Чернокожий парнишка по имени Сет с плантации Эритаж сидел на старой магнолии и терпеливо ждал. Его темные глаза зорко вглядывались в поворот реки, из-за которого должен был появиться пароход. Дерево, на котором он сидел, было почти тридцать метров в высоту, напротив, по другую сторону дороги, стояло точно такое же. Эти два великана образовывали нечто вроде парадного входа в аллею из магнолий длиной почти в три километра. Внизу там и тут сидели или опирались спинами о гигантские стволы другие чернокожие ребята, ожидая, когда Сет крикнет: «Пароход на подходе!»
Получив сигнал, они разнесут весть по всем шести плантациям, я рабы приготовят кареты для своих господ, чтобы подобрать прибывших из Нового Орлеана.
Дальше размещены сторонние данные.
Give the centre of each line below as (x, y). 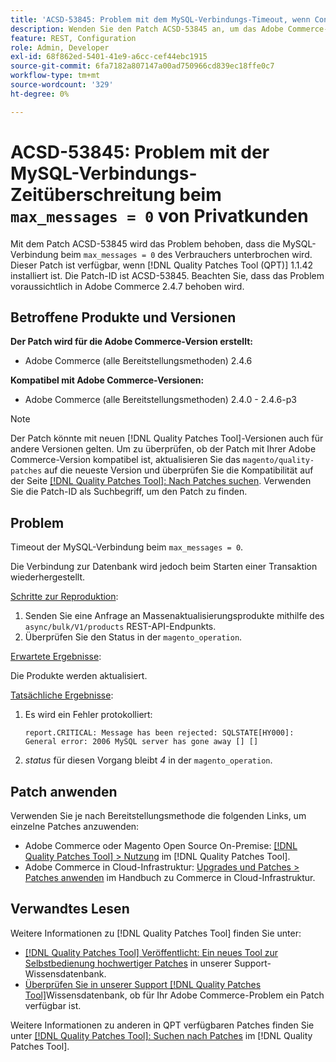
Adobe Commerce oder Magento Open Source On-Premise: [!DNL (161, 845)
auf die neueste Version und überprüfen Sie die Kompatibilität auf (179, 470)
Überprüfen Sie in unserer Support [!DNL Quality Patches (143, 984)
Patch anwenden (64, 791)
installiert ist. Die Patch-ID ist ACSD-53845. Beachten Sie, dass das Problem (167, 275)
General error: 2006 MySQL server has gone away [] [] (141, 742)
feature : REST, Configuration (73, 38)
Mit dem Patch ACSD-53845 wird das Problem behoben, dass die (145, 243)
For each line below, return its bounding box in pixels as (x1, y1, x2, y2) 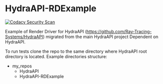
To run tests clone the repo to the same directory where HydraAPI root (5, 48, 147, 54)
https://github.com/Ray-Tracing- (86, 28, 152, 34)
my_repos (12, 63, 32, 69)
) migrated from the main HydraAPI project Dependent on (43, 34, 159, 40)
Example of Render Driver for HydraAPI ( (5, 28, 87, 34)
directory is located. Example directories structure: (5, 53, 108, 59)
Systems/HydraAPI (5, 34, 43, 40)

Чтобы время летело быстрее, Сет принес из дома банджо и сейчас сидел, покачивая ногой в такт аккордам, и напевал:
– Никто не знает, кто я такой, Никто не знает, кто я такой, jo пока не придет Судный день!
Спустя пару минут ему начали подпевать другие мальчишки, и скоро зазвучал уже вполне приличный хор.
Джулия Таффарел склонила голову набок и слушала. Стройный хор голосов долетал до дома Таффарелов, заполняя все вокруг.
– Смотри-ка, ребята сегодня в ударе.
Она послушала еще немного, затем вошла в большой дом. Несмотря на то, что ее пятьдесят девять лет сделали свое дело, она все равно была красивой женщиной. Волосы белым нимбом обрамляли ее лицо. Несмотря на морщины, оно не утратило своих утонченных форм. Ясные голубые глаза, точно сапфиры в дорогой оправе, смотрели из морщинок век. Ее осанка осталась прежней, а плавность движений никак не вязалась с почтенным возрастом. Время от времени она останавливалась у мебели или картины, из тех, что еще остались в доме, вспоминала какой-нибудь забавный случай, связанный с ними, улыбалась своим мыслям и шла дальше.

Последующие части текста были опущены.